## EXERCISE DESCRIPTION
Beginning with the line containing "Jusqu’à 3 000 m [339, 148]", give every line again exactly as it is, ending with the last line of the entries.

[Collection entries]
====

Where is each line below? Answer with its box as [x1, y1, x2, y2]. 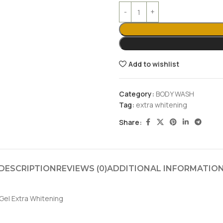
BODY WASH [156, 89, 194, 99]
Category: [119, 89, 154, 99]
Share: [119, 117, 142, 127]
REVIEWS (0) [56, 164, 107, 173]
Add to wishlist [128, 59, 180, 69]
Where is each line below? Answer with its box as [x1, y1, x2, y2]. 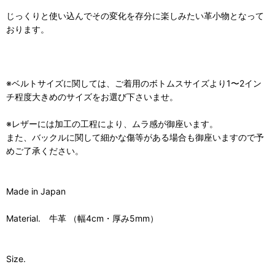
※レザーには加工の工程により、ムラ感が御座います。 [6, 118, 218, 130]
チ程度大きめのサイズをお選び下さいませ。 [6, 91, 178, 103]
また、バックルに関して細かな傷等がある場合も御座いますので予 [6, 132, 264, 143]
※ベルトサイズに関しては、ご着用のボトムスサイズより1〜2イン [6, 78, 261, 89]
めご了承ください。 [6, 145, 83, 157]
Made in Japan [6, 186, 66, 197]
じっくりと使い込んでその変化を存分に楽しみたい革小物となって [6, 10, 264, 21]
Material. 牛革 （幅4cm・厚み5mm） [6, 213, 158, 224]
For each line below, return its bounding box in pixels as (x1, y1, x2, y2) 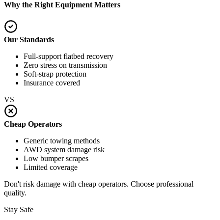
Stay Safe (4, 205, 33, 214)
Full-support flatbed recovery (24, 52, 113, 61)
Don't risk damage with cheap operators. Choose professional (4, 180, 193, 189)
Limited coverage (24, 163, 78, 172)
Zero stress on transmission (24, 61, 107, 70)
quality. (4, 189, 27, 197)
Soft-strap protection (24, 70, 86, 79)
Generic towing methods (24, 137, 100, 145)
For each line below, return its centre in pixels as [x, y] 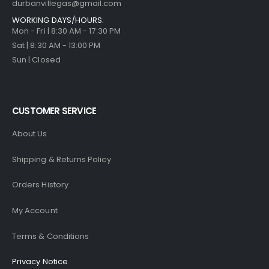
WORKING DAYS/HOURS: [58, 20]
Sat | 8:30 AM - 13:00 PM [56, 45]
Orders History [40, 185]
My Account [35, 211]
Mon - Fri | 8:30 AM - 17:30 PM [66, 31]
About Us [30, 134]
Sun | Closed [36, 59]
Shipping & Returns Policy [62, 159]
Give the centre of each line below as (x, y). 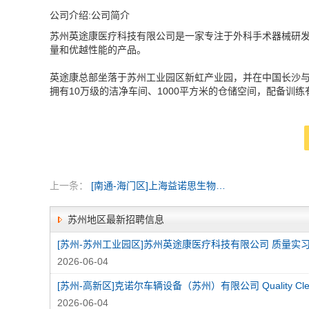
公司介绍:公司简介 (90, 15)
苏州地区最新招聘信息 (116, 220)
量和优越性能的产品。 (98, 50)
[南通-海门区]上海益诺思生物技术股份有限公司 (221, 186)
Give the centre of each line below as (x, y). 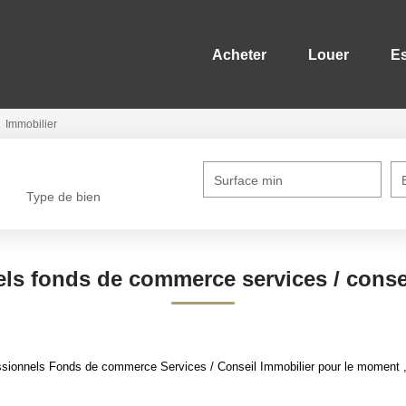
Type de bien (64, 197)
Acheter (239, 54)
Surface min (249, 180)
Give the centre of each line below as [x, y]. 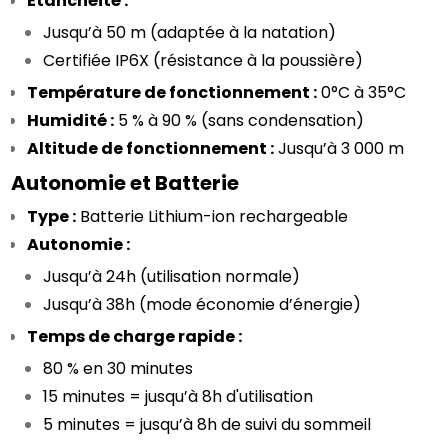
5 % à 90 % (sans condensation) [239, 120]
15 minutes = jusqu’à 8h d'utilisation [178, 396]
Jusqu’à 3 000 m [339, 148]
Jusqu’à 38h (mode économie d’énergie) [202, 304]
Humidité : [71, 120]
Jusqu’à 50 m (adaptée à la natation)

====

## EXERCISE OUTPUT
Jusqu’à 3 000 m [339, 148]
Jusqu’à 38h (mode économie d’énergie) [202, 304]
Humidité : [71, 120]
Jusqu’à 50 m (adaptée à la natation)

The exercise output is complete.